**Task details:**
Write out each entry below exactly; the images do not belong in your copy.

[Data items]

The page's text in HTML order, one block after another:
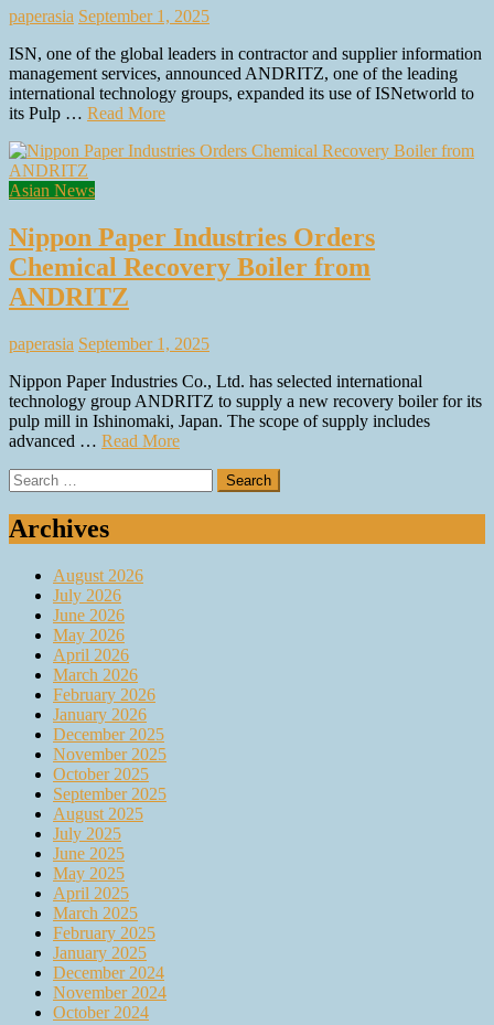
paperasia September 1, 2025
ISN, one of the global leaders in contractor and supplier information
management services, announced ANDRITZ, one of the leading
international technology groups, expanded its use of ISNetworld to
its Pulp … Read More
Asian News
Nippon Paper Industries Orders
Chemical Recovery Boiler from
ANDRITZ
paperasia September 1, 2025
Nippon Paper Industries Co., Ltd. has selected international
technology group ANDRITZ to supply a new recovery boiler for its
pulp mill in Ishinomaki, Japan. The scope of supply includes
advanced … Read More
Search
for:
Archives
August 2026
July 2026
June 2026
May 2026
April 2026
March 2026
February 2026
January 2026
December 2025
November 2025
October 2025
September 2025
August 2025
July 2025
June 2025
May 2025
April 2025
March 2025
February 2025
January 2025
December 2024
November 2024
October 2024
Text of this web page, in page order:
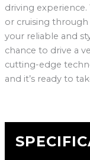
driving experience.
or cruising
your reliable and
chance to drive a
cutting-edge
and it’s ready to
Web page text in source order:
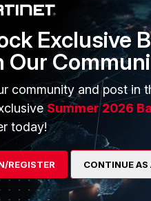
ago
link on VDOMs in different
vdom-link
Exclusive
Our
community and post in
Summer 2026
today!
REGISTER CONTINUE AS
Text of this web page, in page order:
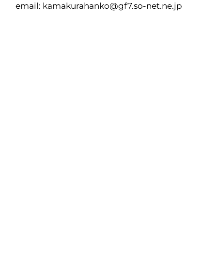
email: kamakurahanko@gf7.so-net.ne.jp
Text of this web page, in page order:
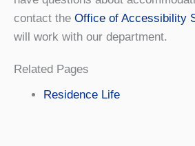
contact the Office of Accessibility
will work with our department.
Related Pages
Residence Life
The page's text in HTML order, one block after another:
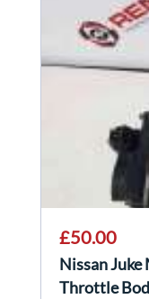
£50.00
Nissan
Throttle
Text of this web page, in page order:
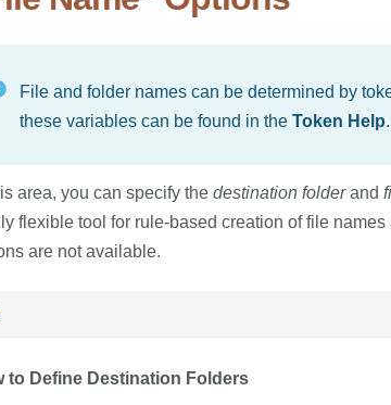
File and folder names can be determined by
these variables can be found in the Token Help.
area, you can specify the destination folderand
flexible tool for rule-based creation of file
are not available.
to Define Destination Folders
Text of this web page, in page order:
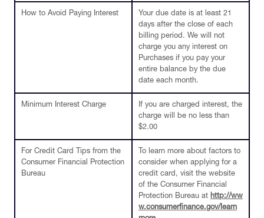
How to Avoid Paying Interest
Your due date is at least 21
days after the close of each
billing period. We will not
charge you any interest on
Purchases if you pay your
entire balance by the due
date each month.
Minimum Interest Charge
If you are charged interest, the
charge will be no less than
$2.00
For Credit Card Tips from the
Consumer Financial Protection
Bureau
To learn more about factors to
consider when applying for a
credit card, visit the website
of the Consumer Financial
Protection Bureau at http://ww
w.consumerfinance.gov/learn
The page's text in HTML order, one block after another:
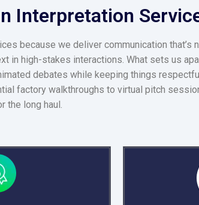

**Completed exercise:**
The page's text in HTML order, one block after another:
paperasia September 1, 2025
ISN, one of the global leaders in contractor and supplier information
management services, announced ANDRITZ, one of the leading
international technology groups, expanded its use of ISNetworld to
its Pulp … Read More
Asian News
Nippon Paper Industries Orders
Chemical Recovery Boiler from
ANDRITZ
paperasia September 1, 2025
Nippon Paper Industries Co., Ltd. has selected international
technology group ANDRITZ to supply a new recovery boiler for its
pulp mill in Ishinomaki, Japan. The scope of supply includes
advanced … Read More
Search
for:
Archives
August 2026
July 2026
June 2026
May 2026
April 2026
March 2026
February 2026
January 2026
December 2025
November 2025
October 2025
September 2025
August 2025
July 2025
June 2025
May 2025
April 2025
March 2025
February 2025
January 2025
December 2024
November 2024
October 2024
Text of this web page, in page order:
driving experience.
or cruising
your reliable and
chance to drive a
cutting-edge
and it’s ready to
Web page text in source order:
ago
link on VDOMs in different
vdom-link
Exclusive
Our
community and post in
Summer 2026
today!
REGISTER CONTINUE AS
Text of this web page, in page order:
email: kamakurahanko@gf7.so-net.ne.jp
Text of this web page, in page order:
contact the Office of Accessibility
will work with our department.
Related Pages
Residence Life
The page's text in HTML order, one block after another:
£50.00
Nissan
Throttle
Text of this web page, in page order:
File and folder names can be determined by
these variables can be found in the Token Help.
area, you can specify the destination folderand
flexible tool for rule-based creation of file
are not available.
to Define Destination Folders
Text of this web page, in page order:
How to Avoid Paying Interest
Your due date is at least 21
days after the close of each
billing period. We will not
charge you any interest on
Purchases if you pay your
entire balance by the due
date each month.
Minimum Interest Charge
If you are charged interest, the
charge will be no less than
$2.00
For Credit Card Tips from the
Consumer Financial Protection
Bureau
To learn more about factors to
consider when applying for a
credit card, visit the website
of the Consumer Financial
Protection Bureau at http://ww
w.consumerfinance.gov/learn
The page's text in HTML order, one block after another:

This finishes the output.